– ¿Habla español? Es la primera vez que viajo en avión- me dijo asustada.

– Aquí la gente corre como si el mundo estuviera acabándose. Caminan como si hubiera un fuego en la esquina y tienen que ir a apagarlo- dijo abriendo sus ojazos de diosa espantada. Su retahíla andina, como una metralleta disparándole al Brooklyn Bridge, me dejó estupefacto. El corre-corre del aeropuerto John F. Kennedy al atardecer es la estampa exacta de la Torre de Babel. Nadie se fija en nadie.
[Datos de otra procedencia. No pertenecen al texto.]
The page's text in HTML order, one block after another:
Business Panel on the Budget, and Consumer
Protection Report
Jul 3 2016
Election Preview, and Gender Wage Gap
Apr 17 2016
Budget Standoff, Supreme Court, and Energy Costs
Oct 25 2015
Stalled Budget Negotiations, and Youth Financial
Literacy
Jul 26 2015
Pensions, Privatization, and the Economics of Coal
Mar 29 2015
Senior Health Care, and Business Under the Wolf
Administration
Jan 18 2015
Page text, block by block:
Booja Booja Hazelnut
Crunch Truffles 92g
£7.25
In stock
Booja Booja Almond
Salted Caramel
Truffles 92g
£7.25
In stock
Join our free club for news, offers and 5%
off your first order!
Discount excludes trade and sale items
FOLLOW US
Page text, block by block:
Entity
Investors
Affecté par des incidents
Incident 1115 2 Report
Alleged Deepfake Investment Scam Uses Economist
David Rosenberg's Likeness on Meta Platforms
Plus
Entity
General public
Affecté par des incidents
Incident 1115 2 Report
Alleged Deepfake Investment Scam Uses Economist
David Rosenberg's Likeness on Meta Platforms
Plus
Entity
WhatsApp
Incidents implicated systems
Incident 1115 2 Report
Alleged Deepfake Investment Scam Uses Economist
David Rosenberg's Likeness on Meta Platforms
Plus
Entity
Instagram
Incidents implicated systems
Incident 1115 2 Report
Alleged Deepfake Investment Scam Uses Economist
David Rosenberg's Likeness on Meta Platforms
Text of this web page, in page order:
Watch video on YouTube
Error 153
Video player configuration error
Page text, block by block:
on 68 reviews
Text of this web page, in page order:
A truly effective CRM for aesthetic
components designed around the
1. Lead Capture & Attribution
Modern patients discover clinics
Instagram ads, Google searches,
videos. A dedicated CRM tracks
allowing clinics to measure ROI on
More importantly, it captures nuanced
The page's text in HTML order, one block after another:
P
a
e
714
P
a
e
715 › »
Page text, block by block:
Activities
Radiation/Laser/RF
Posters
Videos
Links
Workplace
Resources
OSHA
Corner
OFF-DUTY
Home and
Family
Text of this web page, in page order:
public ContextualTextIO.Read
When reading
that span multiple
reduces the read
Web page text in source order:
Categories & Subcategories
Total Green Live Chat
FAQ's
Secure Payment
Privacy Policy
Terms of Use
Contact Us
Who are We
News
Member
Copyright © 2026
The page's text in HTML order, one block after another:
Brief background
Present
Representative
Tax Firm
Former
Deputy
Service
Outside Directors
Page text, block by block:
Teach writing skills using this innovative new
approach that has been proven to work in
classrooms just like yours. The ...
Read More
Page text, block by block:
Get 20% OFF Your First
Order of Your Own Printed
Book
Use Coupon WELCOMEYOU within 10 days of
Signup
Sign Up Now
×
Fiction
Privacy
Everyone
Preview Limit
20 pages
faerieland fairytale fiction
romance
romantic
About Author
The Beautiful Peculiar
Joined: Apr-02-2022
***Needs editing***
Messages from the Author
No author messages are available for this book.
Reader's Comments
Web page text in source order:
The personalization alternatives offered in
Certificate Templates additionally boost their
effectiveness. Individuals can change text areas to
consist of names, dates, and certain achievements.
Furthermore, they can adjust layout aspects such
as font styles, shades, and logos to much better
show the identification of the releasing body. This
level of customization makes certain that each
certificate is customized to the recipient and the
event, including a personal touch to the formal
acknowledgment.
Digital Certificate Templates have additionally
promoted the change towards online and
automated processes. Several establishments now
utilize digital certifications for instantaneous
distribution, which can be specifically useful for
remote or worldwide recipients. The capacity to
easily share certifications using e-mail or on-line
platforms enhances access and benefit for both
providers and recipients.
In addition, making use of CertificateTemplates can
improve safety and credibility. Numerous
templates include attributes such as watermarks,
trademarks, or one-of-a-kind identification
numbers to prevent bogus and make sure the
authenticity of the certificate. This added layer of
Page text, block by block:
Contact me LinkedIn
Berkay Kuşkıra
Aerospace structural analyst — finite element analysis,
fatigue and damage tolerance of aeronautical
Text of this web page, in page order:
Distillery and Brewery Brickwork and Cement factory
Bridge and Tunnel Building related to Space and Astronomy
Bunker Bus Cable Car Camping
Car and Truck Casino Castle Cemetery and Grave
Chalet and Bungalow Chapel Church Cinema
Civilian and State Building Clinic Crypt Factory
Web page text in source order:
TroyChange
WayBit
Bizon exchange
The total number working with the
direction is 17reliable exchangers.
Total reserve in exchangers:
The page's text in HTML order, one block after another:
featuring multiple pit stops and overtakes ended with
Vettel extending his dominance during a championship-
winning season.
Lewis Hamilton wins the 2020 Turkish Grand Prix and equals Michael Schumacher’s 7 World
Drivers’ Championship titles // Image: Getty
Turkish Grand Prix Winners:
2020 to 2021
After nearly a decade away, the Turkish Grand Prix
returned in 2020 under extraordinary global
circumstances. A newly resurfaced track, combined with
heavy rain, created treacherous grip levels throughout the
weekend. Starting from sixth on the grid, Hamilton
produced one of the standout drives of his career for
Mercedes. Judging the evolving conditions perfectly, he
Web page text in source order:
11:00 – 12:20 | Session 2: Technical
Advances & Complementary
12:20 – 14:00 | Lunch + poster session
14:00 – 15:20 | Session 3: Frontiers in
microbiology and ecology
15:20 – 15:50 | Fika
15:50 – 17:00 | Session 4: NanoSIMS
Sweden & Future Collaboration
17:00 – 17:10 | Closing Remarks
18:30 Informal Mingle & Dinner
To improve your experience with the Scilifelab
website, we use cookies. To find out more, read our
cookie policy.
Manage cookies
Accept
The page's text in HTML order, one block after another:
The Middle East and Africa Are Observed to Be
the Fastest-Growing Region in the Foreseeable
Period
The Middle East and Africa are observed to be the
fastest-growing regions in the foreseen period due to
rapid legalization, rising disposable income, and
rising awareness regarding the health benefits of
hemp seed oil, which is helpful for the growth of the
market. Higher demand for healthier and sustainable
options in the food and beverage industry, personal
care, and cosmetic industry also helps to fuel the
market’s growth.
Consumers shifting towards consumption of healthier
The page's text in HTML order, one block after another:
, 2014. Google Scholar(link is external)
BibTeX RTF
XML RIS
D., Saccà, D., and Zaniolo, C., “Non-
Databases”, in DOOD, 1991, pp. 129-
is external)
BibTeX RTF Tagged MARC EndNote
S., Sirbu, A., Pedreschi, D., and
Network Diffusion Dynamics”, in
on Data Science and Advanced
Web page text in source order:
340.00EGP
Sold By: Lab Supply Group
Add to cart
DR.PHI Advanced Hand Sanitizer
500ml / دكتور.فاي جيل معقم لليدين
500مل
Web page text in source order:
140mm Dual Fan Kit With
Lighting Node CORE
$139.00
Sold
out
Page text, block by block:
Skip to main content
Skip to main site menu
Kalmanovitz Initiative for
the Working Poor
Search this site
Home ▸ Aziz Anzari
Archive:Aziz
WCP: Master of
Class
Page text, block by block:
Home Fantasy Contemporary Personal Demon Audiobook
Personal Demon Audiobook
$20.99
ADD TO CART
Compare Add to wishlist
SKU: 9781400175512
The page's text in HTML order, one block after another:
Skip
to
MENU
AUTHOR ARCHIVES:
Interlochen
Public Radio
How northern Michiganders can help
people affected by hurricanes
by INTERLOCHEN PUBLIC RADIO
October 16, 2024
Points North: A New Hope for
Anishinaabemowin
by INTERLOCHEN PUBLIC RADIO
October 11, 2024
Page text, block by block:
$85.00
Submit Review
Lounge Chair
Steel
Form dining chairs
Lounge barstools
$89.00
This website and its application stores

Mi intención fue la de pasar de largo e ignorarla pero el verdor de sus enormes pupilas me paró en seco.

– Sí, hablo español. ¿En qué puedo servirla?

Me acerqué a ella arrastrando mi carrito de rueditas chuecas- ring-riang-ring-riang- encima del cual descansaba mi mariconera con mi pasaporte a cuestas.

-¡Gracias, Dios mío!, exhaló aliviada, como si se acabara de sacar el premio mayor.

– Le pedí a los ángeles que me auxiliaran cuando lo vi pasar entre la multitud. Estaba perdida hasta que usted pasó. Usted es mi ángel de hoy.- dijo. 

– Mi nombre es Valentina Morales, soy de Cochabamba y no hablo inglés. Necesito ayuda cuando aterricemos en Miami para hacer la transferencia  hacia La Paz. .

– ¿A la paz de la Paz?- le pregunte bromeándola.

– No, a Bolivia, a la Paz de los Andes.

– No se preocupe, se lo indicaré al llegar a Miami- le sonreí como si nos hubiéramos conocido desde mucho antes de que ambos hubiéramos venido a este mundo.

No la volví a ver durante las tres horas que duró el vuelo, ensimismado en mis propias preocupaciones. Sin embargo, al llegar a Miami ella me esperaba a los pies del avión, como si hubiera llegado allí antes del vuelo haber salido de New York.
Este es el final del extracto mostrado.